Но вот что-то свежее, веселое, смеющееся начинает выступать из-под топоров в седых, замшелых ветровалах: новые избушки с коньками на тесовых крышах, церковки с крестами, показалось крылечко с резными балясинами… Где-то пискнул дитенок, и томный девичий голос пропел: «Лу-ууго-ота?..» И не мертвый горький дым пожарища, а вкусный дымок прижаренной хлебной корочки, кваса на раскаленной каменке защекотал ноздри. Господи, неужели оживаем?.. В глазах у Юрия Всеволодовича защипало. Он зажмурился, чтобы прошло, а открыв веки, удивился, откуда же столько воды внизу? Больше Плещеева озера, в котором до сей поры плавают ужасные короба е убийцами Андрея Боголюбского. Шире Волги самой… А может, это Дышащее море, бежать к которому призывал брат Святослав? Но нет, это просто весенний паводок. Вода в реке все выше, выше, сначала выползла по низине на луг, а другой берег с глинистым обрывом еще подпирает воду, однако и он захлебнулся и утонул, хлынуло половодье во все стороны.
Широко разлившаяся речка Сить стала уменьшаться, сужаться, превратилась в тонкую жилку. Он понял, что какая-то сила поднимает его вверх. Было ощущение, как в детстве: нырнешь в омут, а вода выталкивает тебя наверх, к свету.
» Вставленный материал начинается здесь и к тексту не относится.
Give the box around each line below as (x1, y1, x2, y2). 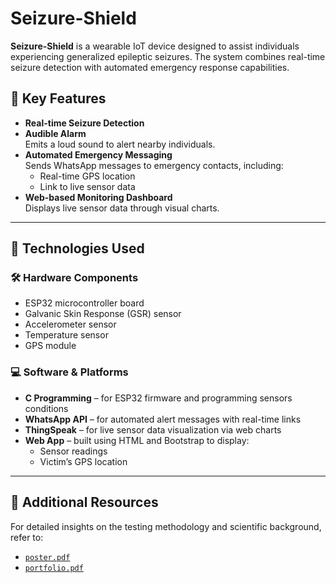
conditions (24, 402, 69, 414)
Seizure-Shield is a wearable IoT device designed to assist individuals (10, 40, 300, 52)
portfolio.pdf (24, 563, 84, 573)
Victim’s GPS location (39, 455, 128, 467)
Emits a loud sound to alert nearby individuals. (24, 138, 216, 150)
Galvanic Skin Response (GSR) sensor (24, 308, 182, 320)
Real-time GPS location (39, 170, 136, 182)
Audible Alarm (24, 127, 87, 139)
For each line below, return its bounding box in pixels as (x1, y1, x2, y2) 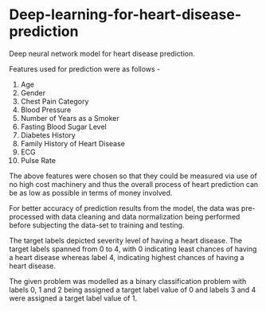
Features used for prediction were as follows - (9, 64, 161, 73)
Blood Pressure (20, 105, 72, 115)
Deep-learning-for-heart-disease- (9, 6, 242, 24)
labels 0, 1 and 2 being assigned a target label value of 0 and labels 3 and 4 (9, 285, 256, 294)
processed (9, 212, 45, 221)
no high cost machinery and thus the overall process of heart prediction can (9, 179, 259, 189)
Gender (20, 87, 46, 97)
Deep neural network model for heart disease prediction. (9, 49, 195, 58)
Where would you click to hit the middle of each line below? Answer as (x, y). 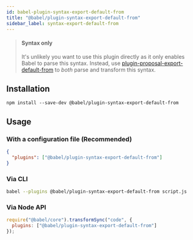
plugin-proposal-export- (152, 63)
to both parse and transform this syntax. (105, 69)
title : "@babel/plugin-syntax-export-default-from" (73, 18)
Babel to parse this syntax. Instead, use (71, 63)
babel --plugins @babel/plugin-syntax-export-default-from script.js (97, 192)
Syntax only (37, 43)
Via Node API (26, 207)
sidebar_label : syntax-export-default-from (63, 23)
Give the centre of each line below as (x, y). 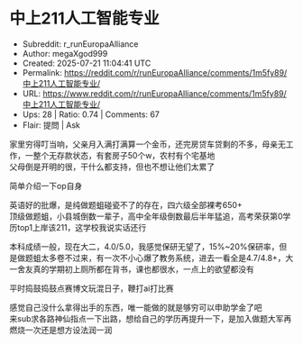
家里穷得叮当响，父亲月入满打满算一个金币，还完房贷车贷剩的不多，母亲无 (147, 144)
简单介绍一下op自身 (46, 186)
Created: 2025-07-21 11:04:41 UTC (87, 63)
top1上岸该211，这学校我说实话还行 (82, 227)
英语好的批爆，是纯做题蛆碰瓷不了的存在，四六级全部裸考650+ (126, 204)
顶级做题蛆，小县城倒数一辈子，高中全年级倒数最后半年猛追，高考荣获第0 (146, 216)
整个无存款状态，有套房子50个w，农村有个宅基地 (124, 155)
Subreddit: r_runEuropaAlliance (80, 44)
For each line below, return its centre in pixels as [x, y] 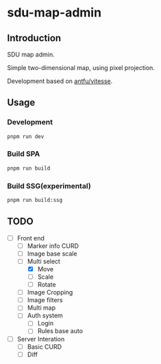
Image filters [45, 300]
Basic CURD [45, 346]
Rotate [47, 285]
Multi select [44, 261]
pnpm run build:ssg [35, 201]
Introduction [34, 38]
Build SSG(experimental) [49, 185]
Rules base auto [60, 331]
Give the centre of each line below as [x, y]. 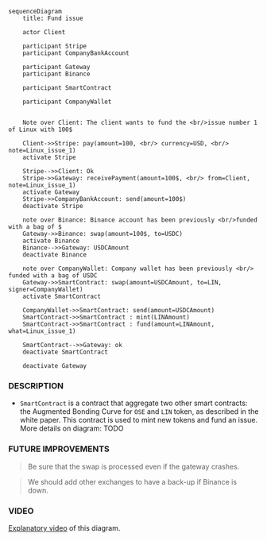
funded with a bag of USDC [53, 276]
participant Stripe [55, 46]
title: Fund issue [53, 18]
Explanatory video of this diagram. [64, 527]
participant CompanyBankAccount [76, 53]
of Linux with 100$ [41, 129]
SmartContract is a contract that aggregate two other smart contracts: [133, 403]
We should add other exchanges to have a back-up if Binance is [132, 481]
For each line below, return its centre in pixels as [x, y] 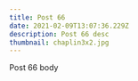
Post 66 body [34, 68]
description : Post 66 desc [59, 34]
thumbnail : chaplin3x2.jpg [59, 42]
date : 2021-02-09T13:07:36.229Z [69, 26]
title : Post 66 [37, 17]
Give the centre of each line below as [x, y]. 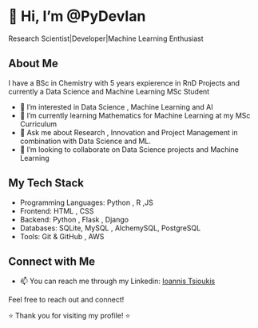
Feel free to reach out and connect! [66, 300]
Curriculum [38, 124]
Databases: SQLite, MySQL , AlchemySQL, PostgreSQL [110, 228]
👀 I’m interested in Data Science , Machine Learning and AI [116, 106]
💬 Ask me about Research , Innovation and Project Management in [129, 132]
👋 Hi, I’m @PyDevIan [77, 16]
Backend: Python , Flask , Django [74, 219]
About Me [33, 64]
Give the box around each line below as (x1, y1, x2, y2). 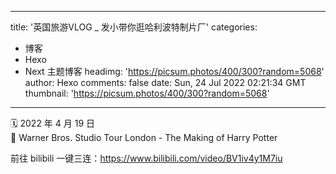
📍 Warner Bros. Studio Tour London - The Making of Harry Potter (10, 132, 278, 143)
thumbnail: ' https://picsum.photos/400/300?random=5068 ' (24, 87, 270, 99)
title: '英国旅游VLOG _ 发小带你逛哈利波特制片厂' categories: (10, 21, 258, 33)
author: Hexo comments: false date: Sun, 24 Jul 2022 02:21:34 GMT (24, 77, 307, 88)
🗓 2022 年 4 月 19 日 (10, 117, 96, 129)
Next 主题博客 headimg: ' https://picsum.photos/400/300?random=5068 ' (24, 66, 325, 77)
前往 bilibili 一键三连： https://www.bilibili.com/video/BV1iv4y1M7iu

Свет озарял все вокруг — непривычно яркий, золотисто-белый. Он не резал глаза, и неизвестно, откуда исходил он.
Он чувствовал себя покойно, даже блаженно, но одиноко. Когда свет усилился, стало явственно чье-то близкое присутствие.
— Вот мы и свиделись. Я же говорил. — Епископ Симон со знакомой приветливой улыбкой приложился к его лбу сухими, как лепестки, губами.
— Владыка! Тебя ли вижу? — выговорил Юрий Всеволодович с немалым трудом, будто заново учился произносить слова. Слов-то и не получалось, не складывались они и звучанием воздуха густого не проницали.
Но Симон все понял:
— Какая же радость свидеться! Встань же, обнимемся!
— Но со мной был Кирилл, а не ты. Где он? И где я? Почему мы вместе?
Симон лукаво затряс головой в нимбе разлетающихся солнечных волос, сказал беззаботно и весело:
— А ну его, Кирилла-то! Не спрашивай о нем и не тревожься. Пускай покамест останется там… еще побудет…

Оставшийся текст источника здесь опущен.